Anatomy forms the cornerstone of many medical degree programmes but is often taught separately from physiological processes. Immunology can be a challenging subject for medical students; its complex, overlapping processes make it difficult to conceptualise and apply clinically [Lee & Malau‐Aduli, Internet Journal of Medical Education, 2013; 3(1)]. Thus, we designed an integrated teaching method for the Graduate Entry Medical course Swansea, UK, where we linked the structure of the lymph node to its immunological function. The floor of our clinical skills laboratory was converted into a lymph node, students became the B and T cells and, with the aid of interactive white boards, we walked and talked through the processes that occur when an immune response is stimulated.

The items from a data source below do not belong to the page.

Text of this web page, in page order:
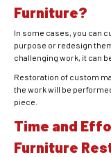
Furniture?
In some cases, you can
purpose or redesign
challenging work, it can
Restoration of custom
the work will be
piece.
Time and
Furniture
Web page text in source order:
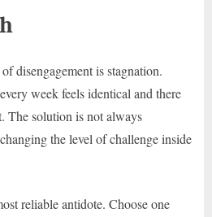
disengagement is stagnation.
week feels identical and there
The solution is not always
the level of challenge inside
reliable antidote. Choose one
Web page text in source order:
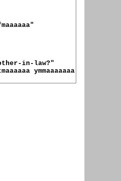
ymmaaaaaaa other-in-
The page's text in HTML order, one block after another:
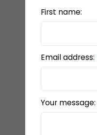
First name:
Email address:
Your message:
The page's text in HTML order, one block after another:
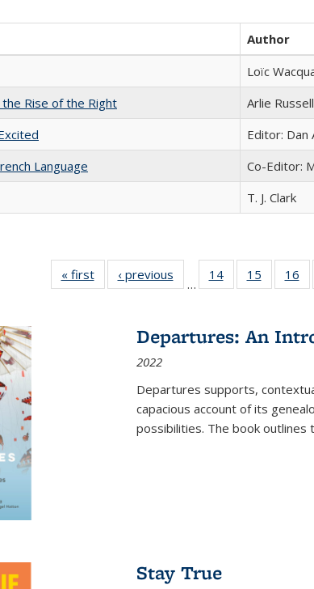
Author
Loïc
the Rise of the Right
Arlie
Editor: Dan
Language
Co-Editor:
T. J. Clark
« first
Full listing
table:
‹ previous
Full listing
table:
…
14
of 22 Full
listing table:
15
of 22 Full
listing
16
Departures: An
2022
Departures supports,
capacious account of its
possibilities. The book outlines
Stay True
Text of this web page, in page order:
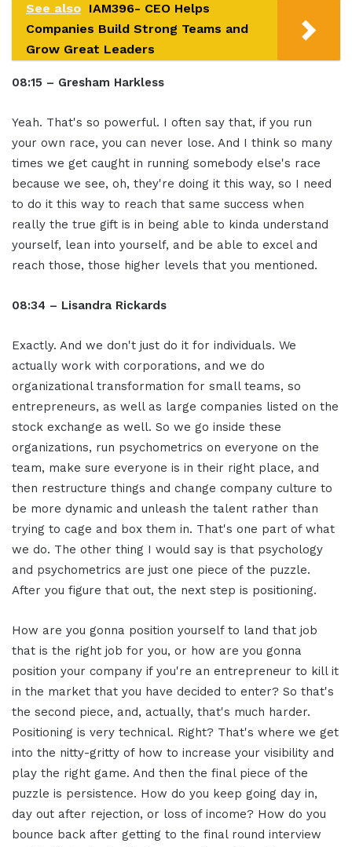
See also IAM396- CEO Helps
Companies Build Strong Teams and
Grow Great Leaders
08:15 – Gresham Harkless
Yeah. That's so powerful. I often say that, if you run
your own race, you can never lose. And I think so many
times we get caught in running somebody else's race
because we see, oh, they're doing it this way, so I need
to do it this way to reach that same success when
really the true gift is in being able to kinda understand
yourself, lean into yourself, and be able to excel and
reach those, those higher levels that you mentioned.
08:34 – Lisandra Rickards
Exactly. And we don't just do it for individuals. We
actually work with corporations, and we do
organizational transformation for small teams, so
entrepreneurs, as well as large companies listed on the
stock exchange as well. So we go inside these
organizations, run psychometrics on everyone on the
team, make sure everyone is in their right place, and
then restructure things and change company culture to
be more dynamic and unleash the talent rather than
trying to cage and box them in. That's one part of what
we do. The other thing I would say is that psychology
and psychometrics are just one piece of the puzzle.
After you figure that out, the next step is positioning.
How are you gonna position yourself to land that job
that is the right job for you, or how are you gonna
position your company if you're an entrepreneur to kill it
in the market that you have decided to enter? So that's
the second piece, and, actually, that's much harder.
Positioning is very technical. Right? That's where we get
into the nitty-gritty of how to increase your visibility and
play the right game. And then the final piece of the
puzzle is persistence. How do you keep going day in,
day out after rejection, or loss of income? How do you
bounce back after getting to the final round interview
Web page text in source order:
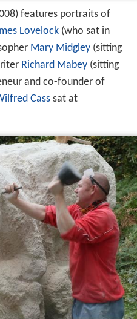
features portraits of
Lovelock(who sat in
Mary Midgley(sitting
Richard Mabey(sitting
and co-founder of
Casssat at
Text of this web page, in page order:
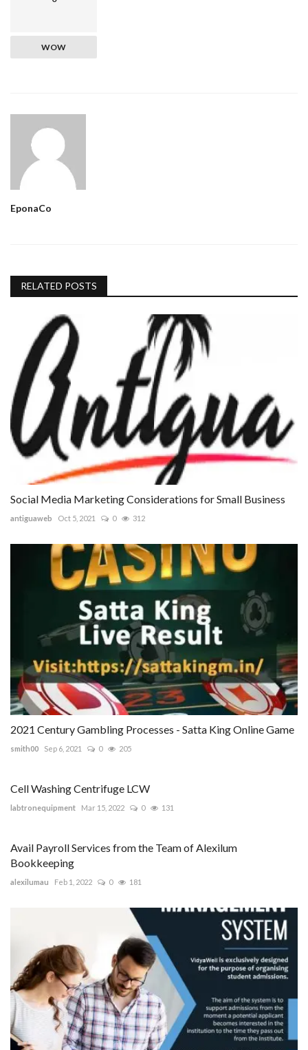
WOW
EponaCo
RELATED POSTS
Social Media Marketing Considerations for Small Business
antiguaweb Oct 5, 2021 0 312
2021 Century Gambling Processes - Satta King Online Game
smith00 Sep 6, 2021 0 205
Cell Washing Centrifuge LCW
labtronequipment Mar 15, 2022 0 131
Avail Payroll Services from the Team of Alexilum
Bookkeeping
alexilumau Feb 1, 2022 0 181
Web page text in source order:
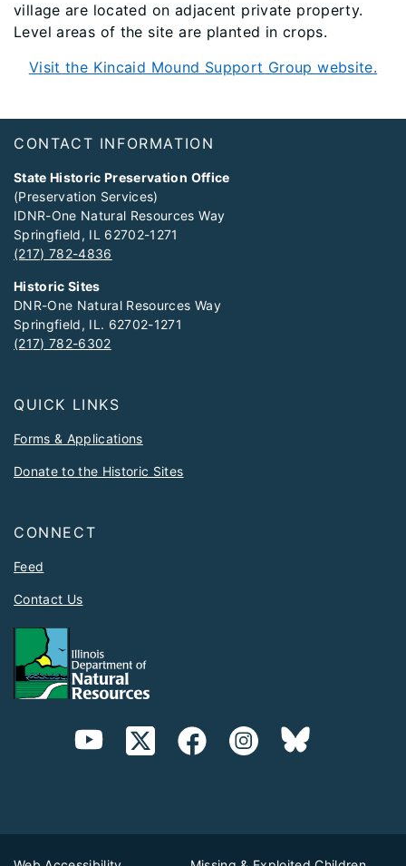
village are located on adjacent private property.
Level areas of the site are planted in crops.
Visit the Kincaid Mound Support Group website.
Footer
CONTACT INFORMATION
State Historic Preservation Office
(Preservation Services)
IDNR-One Natural Resources Way
Springfield, IL 62702-1271
(217) 782-4836
Historic Sites
DNR-One Natural Resources Way
Springfield, IL. 62702-1271
(217) 782-6302
QUICK LINKS
Forms & Applications
Donate to the Historic Sites
CONNECT
Feed
Contact Us

Feedback suggested the session was well‐received and engaged our students. We reflected that it catered for students with multimodal VARK learning styles (Fleming & Mills, To Improve the Academy, 1992; 11, 27–30) and specifically included a kinaesthetic element. This novel method shows that the teaching of basic sciences, such as immunology, can be integrated into anatomy sessions and that the delivery can be engaging, multimodal and potentially stimulates active learning. In addition, the use of a cross‐disciplinary teaching team is likely to further reinforce the student perception of the body and its processes as a single integrated entity.
Original languageEnglish
Article number29
Pages (from-to)14
Number of pages1
JournalMedical Education
Volume50
Issue number52
DOIs
Publication statusPublished - Sep 2016
Event13th Asia Pacific Medical Education Conference - National University Of Singapore, Singapore, Singapore
Duration: 13 Jan 201317 Jan 2016
Conference number: 13th
http://medicine.nus.edu.sg/cenmed/apmec13/index.shtml
http://medicine.nus.edu.sg/cenmed/apmec13/documents/13th_APMEC_Conference_Handbook.pdf (Conference Handbook)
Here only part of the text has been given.